=== EXTRACTED RECORDS ===

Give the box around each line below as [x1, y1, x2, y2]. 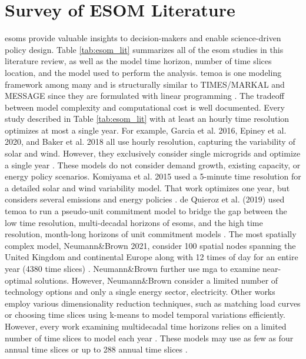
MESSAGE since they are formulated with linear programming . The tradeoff [5, 89, 284, 102]
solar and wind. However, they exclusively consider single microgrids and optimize [5, 147, 301, 159]
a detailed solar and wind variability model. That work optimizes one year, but [5, 181, 290, 194]
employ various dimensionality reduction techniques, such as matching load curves [5, 297, 301, 309]
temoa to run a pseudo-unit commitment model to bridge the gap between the [5, 205, 287, 217]
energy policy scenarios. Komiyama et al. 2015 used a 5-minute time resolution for [5, 170, 301, 182]
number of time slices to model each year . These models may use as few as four [5, 331, 294, 344]
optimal [5, 274, 32, 286]
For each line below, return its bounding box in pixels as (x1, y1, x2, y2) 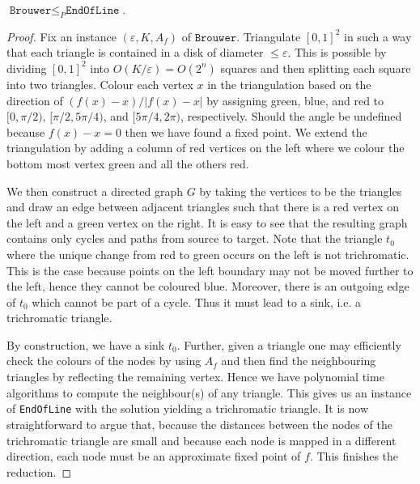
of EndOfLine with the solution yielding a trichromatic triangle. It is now (6, 400, 369, 417)
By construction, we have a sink (6, 336, 165, 353)
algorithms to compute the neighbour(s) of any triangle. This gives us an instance (6, 384, 412, 401)
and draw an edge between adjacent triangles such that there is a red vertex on (6, 198, 399, 215)
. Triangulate (236, 28, 301, 45)
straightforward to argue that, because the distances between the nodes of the (6, 415, 392, 432)
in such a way (344, 28, 412, 45)
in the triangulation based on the (207, 75, 371, 92)
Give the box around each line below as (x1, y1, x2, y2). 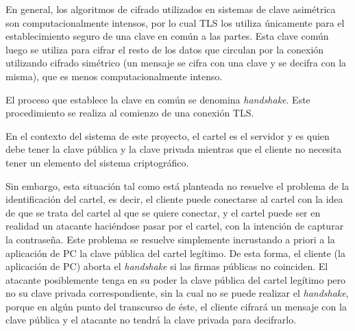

===

## WORK TASK:
Because the copy must hold no pictures, return only the lines that run from the line containing "energy policy scenarios." to the end of the data above, each exactly as it stands.

## YOUR RESPONSE:
energy policy scenarios. Komiyama et al. 2015 used a 5-minute time resolution for [5, 170, 301, 182]
number of time slices to model each year . These models may use as few as four [5, 331, 294, 344]
optimal [5, 274, 32, 286]
For each line below, return its bounding box in pixels as (x1, y1, x2, y2) 
of EndOfLine with the solution yielding a trichromatic triangle. It is now (6, 400, 369, 417)
By construction, we have a sink (6, 336, 165, 353)
algorithms to compute the neighbour(s) of any triangle. This gives us an instance (6, 384, 412, 401)
and draw an edge between adjacent triangles such that there is a red vertex on (6, 198, 399, 215)
. Triangulate (236, 28, 301, 45)
straightforward to argue that, because the distances between the nodes of the (6, 415, 392, 432)
in such a way (344, 28, 412, 45)
in the triangulation based on the (207, 75, 371, 92)
Give the box around each line below as (x1, y1, x2, y2). 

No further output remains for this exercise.